That's still much too long for someone my age or near it. It's also orders of magnitude too long to run without state of the art number-theory-based error detection and correction such as the Gerbicz error check for PRP type 1.

In gpuowl of a recent efficient fast version, if extended to higher fft lengths than currently supported and released, iteration time would be ~60. msec/iteration at 192M fft length (3-pass such as 4K:6:4K), corresponding to
0.06 sec/iteration x 3321928170 iterations / OBD primality test / 3600 / 24 / 365 ~ 6.32 years per OBD PRP/GEC test.
Gpuowl's superior speed and power efficiency on selected modern GPUs is why even the authors of prime95 and Mlucas
run a significant amount of work on gpuowl. An LL test of equal duration is almost certain to be in error, even if guarded by the Jacobi symbol check's 50% detection rate, and other error checks known to be applicable to LL on fft.

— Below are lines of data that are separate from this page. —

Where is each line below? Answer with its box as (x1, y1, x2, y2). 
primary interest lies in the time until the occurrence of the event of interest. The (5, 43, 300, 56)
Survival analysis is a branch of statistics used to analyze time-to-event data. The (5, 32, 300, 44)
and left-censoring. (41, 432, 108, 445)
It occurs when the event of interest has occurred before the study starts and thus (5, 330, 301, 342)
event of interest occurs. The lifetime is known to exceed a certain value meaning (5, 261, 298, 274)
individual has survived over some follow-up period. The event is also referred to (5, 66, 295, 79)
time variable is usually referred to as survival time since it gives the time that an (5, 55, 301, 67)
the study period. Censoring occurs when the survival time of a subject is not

To be competitive for GIMPS use, a fast accurate implementation of the best available algorithm is needed.
To be competitive, GP_LLT or any primality test software needs a multipass completely fft implementation, like is implemented in prime95, Mlucas, and gpuowl. I speculate a shallow x2, x3 or x4 fft length extension by grammar school or Karatsuba pass might be justifiable for very rare use if it is easier to implement than fully fft.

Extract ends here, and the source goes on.